Experiments with real dataset (Data with only continuous features)

Datasets:

  1. Cardiotocogrpahy dataset (labeled)
  2. Ecoli dataset (Among the 8 classes omL, imL, and imS are the minority classes and used as outliers)
  3. Wisconsin-Breast Cancer (Diagnostics) dataset (There are two classes, benign and malignant. The malignant class of this dataset is downsampled to 21 points, which are considered as outliers, while points in the benign class are considered inliers)

Design

  1. StratifiedShuffleSplit and StratifiedKFold were used to conduct cross-validation.
  2. Only K2 was used.
  3. Bn with mixutres were evaluated. During model step diff isX - cond_mean(no scaler applied).
  4. Thresholded with brute force.
  5. Number of proximity detectors is 45.

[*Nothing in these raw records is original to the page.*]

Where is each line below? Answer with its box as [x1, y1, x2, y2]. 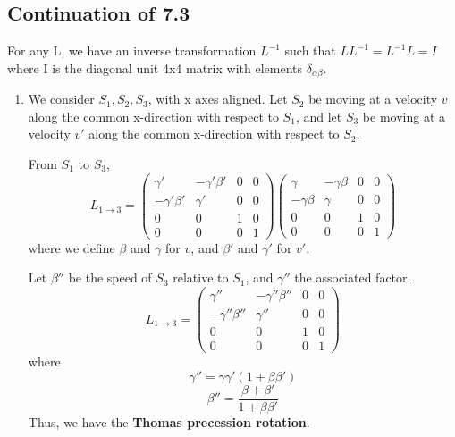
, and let [295, 106, 342, 125]
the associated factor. [294, 268, 411, 287]
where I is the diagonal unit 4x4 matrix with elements [7, 58, 302, 77]
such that [284, 41, 336, 60]
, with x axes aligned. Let [147, 89, 288, 108]
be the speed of [68, 268, 152, 287]
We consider [28, 89, 95, 108]
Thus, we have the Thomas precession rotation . [28, 412, 310, 431]
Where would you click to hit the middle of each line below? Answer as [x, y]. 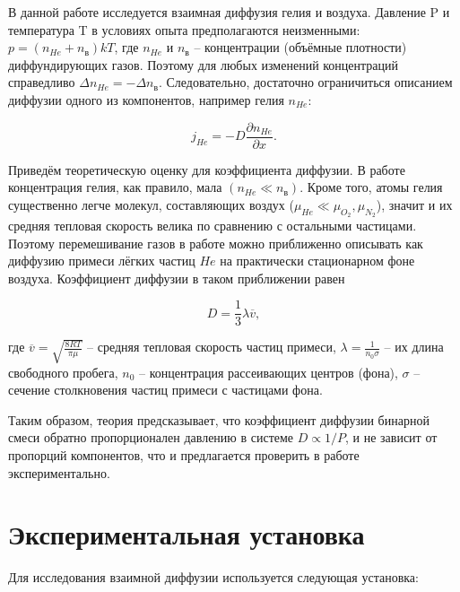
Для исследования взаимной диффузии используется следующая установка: [213, 577]
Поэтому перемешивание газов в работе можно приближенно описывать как [216, 243]
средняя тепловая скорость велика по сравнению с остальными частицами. [213, 226]
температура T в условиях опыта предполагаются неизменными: [184, 29]
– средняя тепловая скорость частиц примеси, [212, 347]
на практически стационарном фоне [317, 261]
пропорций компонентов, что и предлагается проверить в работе [184, 455]
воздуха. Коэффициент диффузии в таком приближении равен [177, 278]
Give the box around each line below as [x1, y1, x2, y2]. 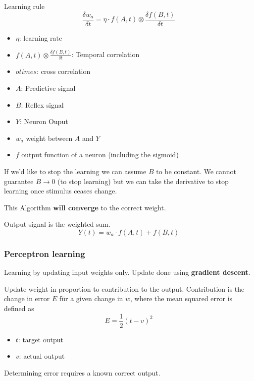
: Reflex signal [21, 99, 64, 110]
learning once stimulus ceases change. [4, 186, 117, 196]
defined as [4, 303, 34, 313]
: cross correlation [36, 66, 91, 76]
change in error [4, 293, 50, 304]
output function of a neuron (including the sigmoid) [21, 149, 179, 160]
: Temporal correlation [71, 49, 140, 60]
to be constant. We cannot [156, 166, 237, 176]
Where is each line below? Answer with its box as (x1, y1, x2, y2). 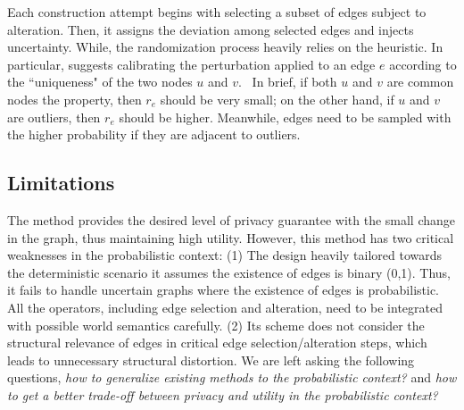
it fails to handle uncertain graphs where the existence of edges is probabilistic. (7, 280, 440, 299)
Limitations (7, 169, 115, 197)
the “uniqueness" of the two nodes (7, 72, 193, 91)
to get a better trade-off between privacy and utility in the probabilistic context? (7, 385, 438, 404)
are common (386, 72, 454, 91)
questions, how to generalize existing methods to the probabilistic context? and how (7, 368, 457, 387)
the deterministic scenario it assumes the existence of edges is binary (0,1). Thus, (7, 263, 451, 281)
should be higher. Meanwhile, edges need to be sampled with (119, 107, 452, 126)
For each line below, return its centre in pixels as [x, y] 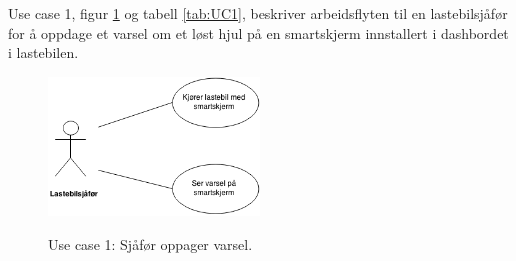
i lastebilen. [43, 52]
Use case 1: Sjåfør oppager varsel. [150, 243]
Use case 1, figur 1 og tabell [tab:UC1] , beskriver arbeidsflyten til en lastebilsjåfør [258, 13]
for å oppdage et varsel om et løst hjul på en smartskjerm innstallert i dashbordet [258, 32]
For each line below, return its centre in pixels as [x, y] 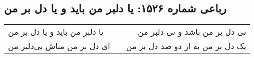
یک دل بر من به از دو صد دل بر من [186, 46]
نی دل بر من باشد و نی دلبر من [192, 32]
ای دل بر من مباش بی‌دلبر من [59, 46]
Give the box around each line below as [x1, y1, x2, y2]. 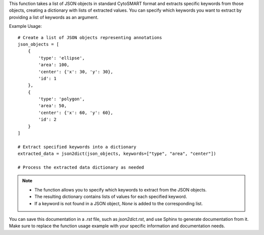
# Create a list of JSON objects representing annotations [18, 35, 162, 40]
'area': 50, [38, 103, 67, 108]
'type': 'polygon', [38, 96, 85, 102]
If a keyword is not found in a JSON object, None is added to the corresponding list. [34, 200, 203, 206]
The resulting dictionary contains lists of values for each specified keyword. [34, 193, 187, 200]
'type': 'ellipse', [38, 55, 85, 61]
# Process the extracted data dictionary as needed [18, 164, 144, 170]
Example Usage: [9, 23, 42, 29]
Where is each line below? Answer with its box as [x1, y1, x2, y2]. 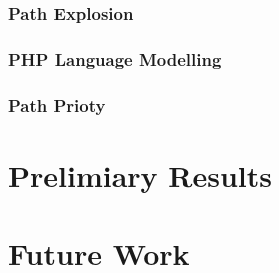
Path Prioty [8, 92, 106, 117]
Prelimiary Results [8, 154, 272, 195]
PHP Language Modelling [8, 46, 222, 71]
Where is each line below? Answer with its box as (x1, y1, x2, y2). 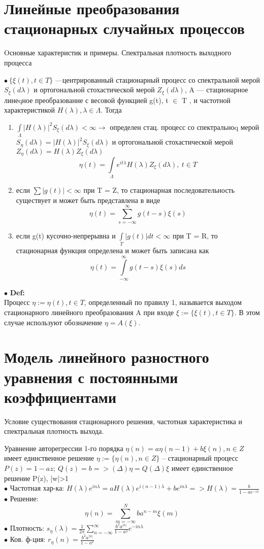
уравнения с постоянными (4, 366, 178, 387)
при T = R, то (172, 230, 218, 241)
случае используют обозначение (4, 317, 103, 327)
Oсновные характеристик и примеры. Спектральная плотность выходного (4, 47, 232, 58)
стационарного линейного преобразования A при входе (4, 306, 174, 317)
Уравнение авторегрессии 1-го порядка (4, 442, 123, 453)
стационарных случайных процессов (4, 18, 245, 39)
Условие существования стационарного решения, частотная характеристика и (4, 416, 243, 426)
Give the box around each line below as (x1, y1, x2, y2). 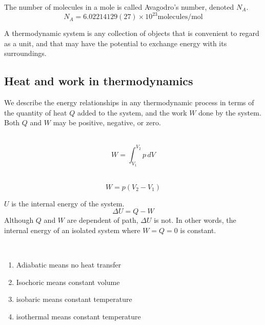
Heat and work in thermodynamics (4, 73, 193, 89)
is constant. (180, 224, 216, 235)
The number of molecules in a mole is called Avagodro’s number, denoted (4, 2, 234, 12)
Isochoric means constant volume (16, 276, 120, 287)
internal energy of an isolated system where (4, 224, 140, 235)
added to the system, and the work (77, 107, 187, 118)
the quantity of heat (4, 107, 67, 118)
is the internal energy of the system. (11, 198, 125, 208)
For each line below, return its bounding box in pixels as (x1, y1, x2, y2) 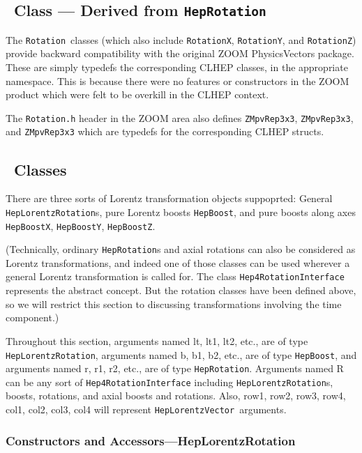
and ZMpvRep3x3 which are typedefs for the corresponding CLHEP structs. (6, 124, 324, 139)
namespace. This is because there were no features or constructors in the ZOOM (6, 73, 349, 88)
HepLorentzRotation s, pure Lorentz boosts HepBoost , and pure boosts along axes (6, 204, 356, 219)
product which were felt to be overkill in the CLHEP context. (6, 87, 269, 102)
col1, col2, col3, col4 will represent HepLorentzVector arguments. (6, 402, 287, 417)
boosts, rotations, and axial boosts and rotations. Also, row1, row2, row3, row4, (6, 388, 346, 403)
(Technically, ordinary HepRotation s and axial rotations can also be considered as (6, 242, 356, 256)
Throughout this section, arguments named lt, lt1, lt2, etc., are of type (6, 333, 308, 348)
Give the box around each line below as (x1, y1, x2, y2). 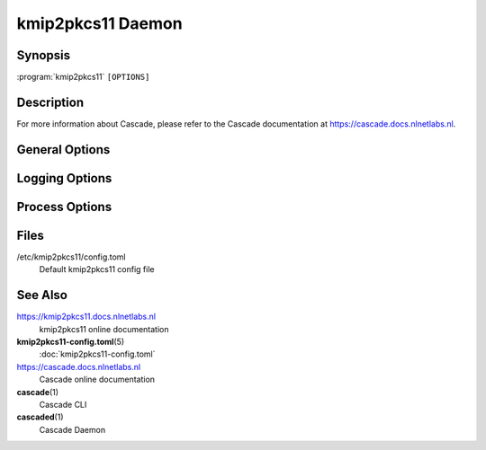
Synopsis (16, 48, 71, 63)
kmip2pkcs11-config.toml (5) (16, 337, 125, 347)
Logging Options (16, 171, 112, 186)
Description (16, 94, 85, 110)
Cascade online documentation (39, 374, 156, 385)
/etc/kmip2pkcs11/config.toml (16, 251, 126, 262)
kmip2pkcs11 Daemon (16, 13, 184, 33)
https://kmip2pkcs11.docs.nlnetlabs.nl (16, 311, 157, 322)
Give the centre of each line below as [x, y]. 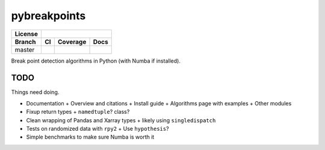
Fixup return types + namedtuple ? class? [78, 112]
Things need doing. [35, 92]
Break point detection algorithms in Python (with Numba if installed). [96, 61]
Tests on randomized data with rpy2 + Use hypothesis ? [97, 129]
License [26, 34]
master [25, 49]
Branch [25, 42]
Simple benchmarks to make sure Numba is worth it [90, 137]
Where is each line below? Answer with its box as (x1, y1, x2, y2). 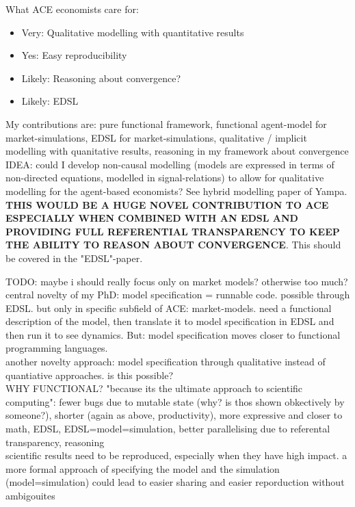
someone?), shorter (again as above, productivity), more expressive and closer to (5, 408, 343, 422)
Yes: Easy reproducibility (21, 48, 127, 62)
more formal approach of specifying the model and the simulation (5, 461, 280, 476)
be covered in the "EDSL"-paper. (5, 250, 143, 265)
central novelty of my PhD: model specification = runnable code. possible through (5, 287, 350, 302)
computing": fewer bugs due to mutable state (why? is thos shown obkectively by (5, 394, 345, 408)
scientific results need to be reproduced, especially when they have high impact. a (5, 448, 347, 463)
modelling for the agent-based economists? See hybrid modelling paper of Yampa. (5, 183, 347, 198)
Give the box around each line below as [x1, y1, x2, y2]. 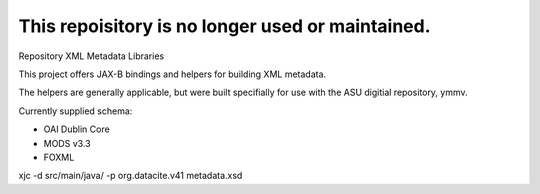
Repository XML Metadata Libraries [18, 50, 165, 62]
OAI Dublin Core [43, 123, 110, 135]
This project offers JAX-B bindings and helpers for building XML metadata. [18, 68, 327, 80]
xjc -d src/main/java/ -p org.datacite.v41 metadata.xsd [18, 170, 243, 182]
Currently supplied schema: [18, 105, 133, 117]
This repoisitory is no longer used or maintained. [18, 15, 431, 37]
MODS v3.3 [43, 137, 91, 149]
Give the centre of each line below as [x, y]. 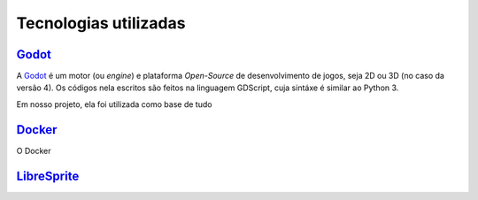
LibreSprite [48, 176]
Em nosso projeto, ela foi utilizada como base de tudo [114, 104]
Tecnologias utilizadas [101, 23]

Cardio (df.shape = (1831, 21))

With no mixtures

CV (StratifiedShuffleSplit) F1 score
5 0.56035 ± 0.12931
10 0.5797 ± 0.04045
15 0.59161 ± 0.10089
20 0.57891 ± 0.06204
CV (StratifiedKFold) F1 score
5 0.45327 ± 0.16103
10 0.59645 ± 0.25846
15 0.6596 ± 0.20554
20 0.75584 ± 0.21167

With mixtures

CV (StratifiedShuffleSplit) F1 score
5 0.55688 ± 0.09371
10 0.52679 ± 0.08216
15 0.58938 ± 0.06002
20 0.58414 ± 0.08683
CV (StratifiedKFold) F1 score
5 0.41645 ± 0.14037
10 0.57498 ± 0.26223
15 0.64924 ± 0.19153
20 0.735 ± 0.22238

Ecoli (df.shape = (336, 7))

With no mixtures

CV (StratifiedShuffleSplit) F1 score
5 0.88 ± 0.09798
10 0.78562 ± 0.35948
15 0.92 ± 0.22601
20 0.77943 ± 0.36025
CV (StratifiedKFold) F1 score
5 0.88 ± 0.09798
10 0.9 ± 0.3 # [1.0, 1.0, 1.0, 1.0, 1.0, 1.0, 0.0, 1.0, 1.0, 1.0]
15 0.54667 ± 0.48699 # [1.0, 1.0, 1.0, 1.0, 1.0, 1.0, 0.0, 0.0, 0.0, 0.0, 0.0, 0.0, 0.2, 1.0, 1.0]
20 0.17504 ± 0.29517

With mixtures

CV (StratifiedShuffleSplit) F1 score
5 0.59444 ± 0.38313
10 0.47558 ± 0.36933
15 0.68431 ± 0.38111
20 0.77123 ± 0.2998
CV (StratifiedKFold) F1 score
5 0.76 ± 0.13064
10 0.81667 ± 0.32016
15 0.56667 ± 0.47842
20 0.05176 ± 0.05742
Roman223 commented 2 days ago

WBC (df.shape = (378, 30))

With no mixtures

CV (StratifiedShuffleSplit) F1 score
5 0.674 ± 0.073
10 0.645 ± 0.19
15 0.701 ± 0.185
20 0.724 ± 0.191
CV (StratifiedKFold) F1 score
5 0.656 ± 0.185
10 0.674 ± 0.159
15 0.695 ± 0.217
20 0.755 ± 0.256

With mixtures

CV (StratifiedShuffleSplit) F1 score
5 0.693 ± 0.053
10 0.638 ± 0.206
15 0.697 ± 0.197
20 0.729 ± 0.198
CV (StratifiedKFold) F1 score
5 0.690 ± 0.150
10 0.723 ± 0.127
15 0.752 ± 0.238
20 0.443 ± 0.333

Conclusion

Cardio

  1. The lower std, the lower mean, it is not a good trend.
  2. High scores are not stable.

    Ecoli

  3. High scores with small stds. Algorithm performs well on this data.

    WBC

  4. Stds are still wide, but less then on Cardio. Mean values are mostly around 0.7.

It seems that for most cases cv around 15-20 is correlated with high f1 score (perhaps suitable only for this datasets pull).